Suzetrigine is a sodium channel blocker that inhibits the transmission of pain signals to the spinal cord and brain by selectively blocking the NaV1.8 voltage-gated sodium channel, which is expressed in peripheral sensory neurons. Suzetrigine reaches steady-state plasma concentrations after 3 days of oral administration and has an elimination half-life of 23.6 hours. It has a major active metabolite 3.7 times less potent than suzetrigine.¹

DOSAGE AND ADMINISTRATION

The recommended starting dose of suzetrigine is 100 mg orally taken on an empty stomach at least 1 hour before or 2 hours after food. Clear liquids, such as apple juice, black coffee, tea, vegetable broth, or water, may be consumed during this time. Starting 12 hours after the initial dose, the dose of suzetrigine is 50 mg orally every 12 hours taken with or without food. The dose should be adjusted for patients with moderate hepatic impairment or taking moderate-strength CYP3A inhibitors. Starting 12 hours after the third 50-mg dose, the dosing interval should be extended to 50 mg every 24 hours. Patients with severe hepatic impairment or who are taking strong CYP3A inhibitors should not use suzetrigine. The tablets should be swallowed whole and not chewed or crushed.
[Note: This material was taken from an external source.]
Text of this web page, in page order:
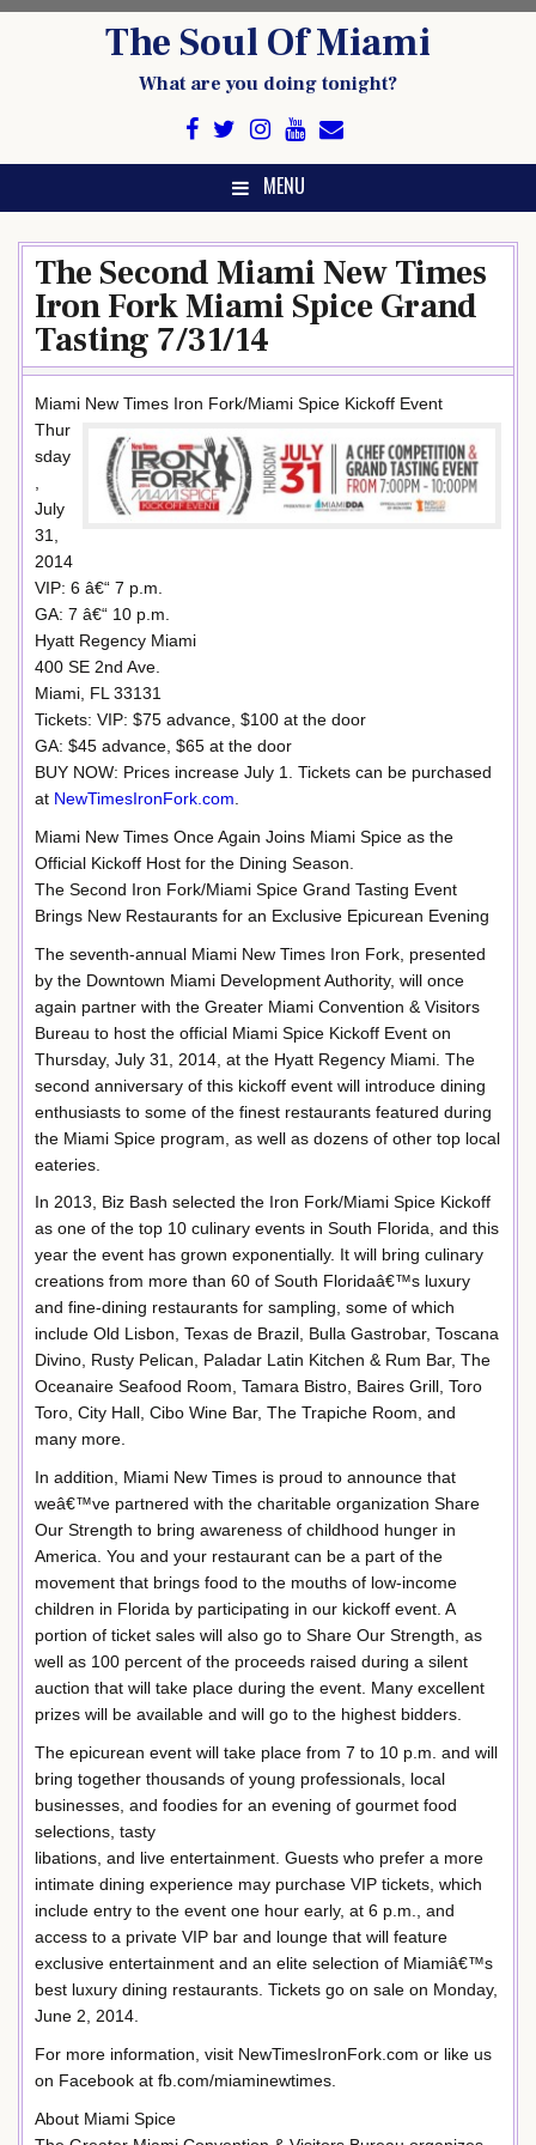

Foods or drinks containing grapefruit should be avoided during treatment with suzetrigine. The medication should be used for the shortest duration possible per individual patient treatment goals. Its use for the treatment of moderate to severe acute pain for longer than 14 days has not been studied.¹

CLINICAL TRIALS

The efficacy of suzetrigine for the treatment of moderate to severe acute pain in adults was evaluated in 2 active and placebo-controlled, double-blind, randomized trials. Participants with moderate to severe acute pain were randomly assigned to receive hydrocodone bitartrate/acetaminophen, suzetrigine, or placebo for 48 hours after either a full abdominoplasty procedure (trial 1; NCT05558410) or bunionectomy (trial 2; NCT05553366). The phase 3 trials measured pain intensity with a patient-reported 11-point numeric pain rating scale, where 0 corresponded to no pain and 10 to the worst pain imaginable. Data from both trials showed that patients taking suzetrigine demonstrated a statistically significant reduction in pain compared with those taking placebo.¹

CONTRAINDICATIONS, WARNINGS, AND PRECAUTIONS

Patients with severe hepatic impairment should not take suzetrigine. Because patients with moderate hepatic impairment may have an increased risk of adverse reactions, the recommended dose is lower than in patients with normal hepatic function. The effectiveness and safety of suzetrigine have not been established for pediatric patients. There are no available data regarding the use of suzetrigine during pregnancy or while breastfeeding. Patients taking suzetrigine and hormonal contraceptives containing progestins other than levonorgestrel and norethindrone should use an additional nonhormonal contraceptive method or an alternative hormonal contraceptive during treatment and for 28 days after discontinuing suzetrigine.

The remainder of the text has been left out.